What this task involves: Every line of the records below that has the word "best" should be copied.

━━━ Records supplied ━━━

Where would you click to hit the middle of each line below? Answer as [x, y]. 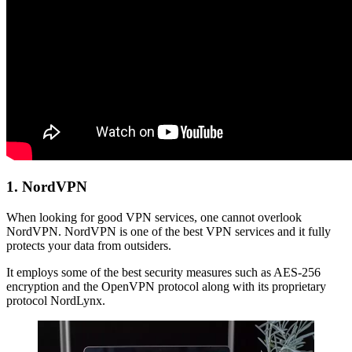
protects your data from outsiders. [89, 245]
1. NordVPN [47, 186]
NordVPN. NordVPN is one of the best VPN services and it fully [169, 231]
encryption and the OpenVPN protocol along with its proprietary [166, 286]
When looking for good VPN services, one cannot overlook [154, 217]
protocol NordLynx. [56, 300]
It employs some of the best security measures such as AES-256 [163, 272]
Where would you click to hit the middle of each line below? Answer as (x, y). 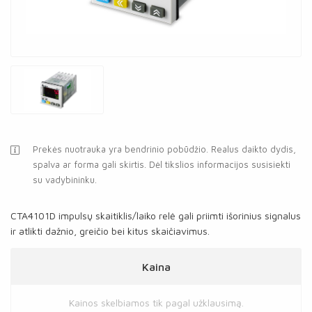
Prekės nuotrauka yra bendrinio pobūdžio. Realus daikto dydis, (164, 149)
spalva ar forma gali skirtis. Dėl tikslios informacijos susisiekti (162, 164)
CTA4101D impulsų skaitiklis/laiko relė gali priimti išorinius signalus (156, 216)
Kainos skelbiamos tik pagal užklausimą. (156, 303)
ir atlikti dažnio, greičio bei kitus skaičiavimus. (110, 231)
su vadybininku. (65, 180)
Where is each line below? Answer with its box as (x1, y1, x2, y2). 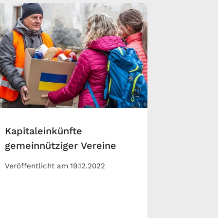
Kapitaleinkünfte (5, 125, 83, 137)
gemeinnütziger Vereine (5, 140, 117, 152)
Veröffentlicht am (5, 162, 69, 171)
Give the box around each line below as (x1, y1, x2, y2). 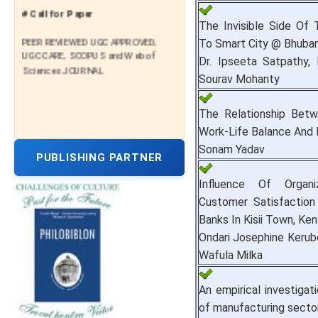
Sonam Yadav (199, 143, 265, 157)
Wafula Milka (199, 248, 263, 263)
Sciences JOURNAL (22, 57, 104, 69)
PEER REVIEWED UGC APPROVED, (22, 29, 157, 40)
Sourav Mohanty (199, 72, 280, 87)
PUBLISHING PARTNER (35, 151, 163, 165)
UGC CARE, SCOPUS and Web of (22, 43, 155, 55)
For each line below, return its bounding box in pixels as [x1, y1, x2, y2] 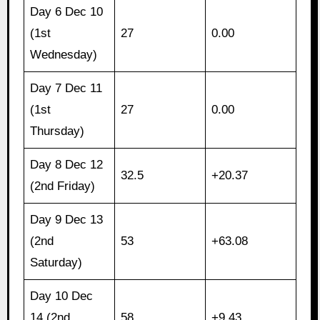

━━━

Problem solution:
NordVPN. NordVPN is one of the best VPN services and it fully [169, 231]
It employs some of the best security measures such as AES-256 [163, 272]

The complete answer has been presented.